*PROBLEM DETAILS*:
Each line from the beginning of the data below through the line containing "unit. Right: Change" should be repeated exactly, please.

::::::

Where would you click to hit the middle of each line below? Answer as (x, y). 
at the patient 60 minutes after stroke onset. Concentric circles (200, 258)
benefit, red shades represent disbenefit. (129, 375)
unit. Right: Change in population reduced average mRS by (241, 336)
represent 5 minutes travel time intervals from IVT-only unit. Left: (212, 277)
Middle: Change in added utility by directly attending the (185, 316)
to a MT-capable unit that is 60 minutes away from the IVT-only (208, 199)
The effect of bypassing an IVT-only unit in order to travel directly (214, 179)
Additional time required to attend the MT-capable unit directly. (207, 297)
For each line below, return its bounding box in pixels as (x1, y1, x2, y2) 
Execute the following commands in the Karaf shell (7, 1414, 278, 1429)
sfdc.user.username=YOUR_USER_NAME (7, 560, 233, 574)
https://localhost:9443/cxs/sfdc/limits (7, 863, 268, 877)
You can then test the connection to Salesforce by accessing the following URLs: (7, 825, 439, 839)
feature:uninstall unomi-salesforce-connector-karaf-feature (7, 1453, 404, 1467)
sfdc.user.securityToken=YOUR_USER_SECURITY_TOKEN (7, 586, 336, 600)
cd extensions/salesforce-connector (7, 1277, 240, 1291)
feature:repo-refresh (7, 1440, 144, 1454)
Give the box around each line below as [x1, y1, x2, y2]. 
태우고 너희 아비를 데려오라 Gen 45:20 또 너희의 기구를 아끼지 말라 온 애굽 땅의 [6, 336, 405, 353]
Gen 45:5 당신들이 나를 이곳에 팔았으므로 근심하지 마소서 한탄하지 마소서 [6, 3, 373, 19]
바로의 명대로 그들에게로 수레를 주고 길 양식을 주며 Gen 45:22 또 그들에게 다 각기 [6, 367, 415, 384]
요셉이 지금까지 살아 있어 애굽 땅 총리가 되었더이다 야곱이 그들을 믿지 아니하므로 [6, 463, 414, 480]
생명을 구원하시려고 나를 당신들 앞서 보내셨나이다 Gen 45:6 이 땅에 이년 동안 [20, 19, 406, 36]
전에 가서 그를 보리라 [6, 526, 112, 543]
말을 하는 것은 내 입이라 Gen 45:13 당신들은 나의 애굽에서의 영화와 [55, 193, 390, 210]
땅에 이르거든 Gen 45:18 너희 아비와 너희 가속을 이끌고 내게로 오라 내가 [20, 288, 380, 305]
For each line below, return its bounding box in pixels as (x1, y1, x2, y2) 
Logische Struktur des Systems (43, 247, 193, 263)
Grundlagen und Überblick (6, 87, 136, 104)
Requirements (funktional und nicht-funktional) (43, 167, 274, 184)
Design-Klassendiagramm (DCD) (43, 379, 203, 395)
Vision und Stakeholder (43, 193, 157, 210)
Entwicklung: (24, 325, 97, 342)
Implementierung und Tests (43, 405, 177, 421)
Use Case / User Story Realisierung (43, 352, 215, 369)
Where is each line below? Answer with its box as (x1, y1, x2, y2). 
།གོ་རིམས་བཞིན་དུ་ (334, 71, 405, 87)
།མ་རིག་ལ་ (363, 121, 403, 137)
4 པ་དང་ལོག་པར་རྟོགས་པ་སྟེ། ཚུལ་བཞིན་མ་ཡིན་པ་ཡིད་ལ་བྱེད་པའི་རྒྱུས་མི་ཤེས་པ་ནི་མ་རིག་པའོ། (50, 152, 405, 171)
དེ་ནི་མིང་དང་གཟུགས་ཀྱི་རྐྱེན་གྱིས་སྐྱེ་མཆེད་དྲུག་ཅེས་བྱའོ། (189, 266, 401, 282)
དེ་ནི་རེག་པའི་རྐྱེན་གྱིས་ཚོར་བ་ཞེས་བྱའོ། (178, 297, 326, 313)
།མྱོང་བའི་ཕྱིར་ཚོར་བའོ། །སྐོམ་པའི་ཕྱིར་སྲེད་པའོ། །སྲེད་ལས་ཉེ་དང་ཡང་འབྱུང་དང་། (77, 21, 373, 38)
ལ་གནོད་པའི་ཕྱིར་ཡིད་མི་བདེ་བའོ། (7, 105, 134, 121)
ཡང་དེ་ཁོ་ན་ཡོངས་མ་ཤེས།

::::::

*RESULT OF THE EXERCISE*:
Where would you click to hit the middle of each line below? Answer as (x, y). 
at the patient 60 minutes after stroke onset. Concentric circles (200, 258)
benefit, red shades represent disbenefit. (129, 375)
unit. Right: Change in population reduced average mRS by (241, 336)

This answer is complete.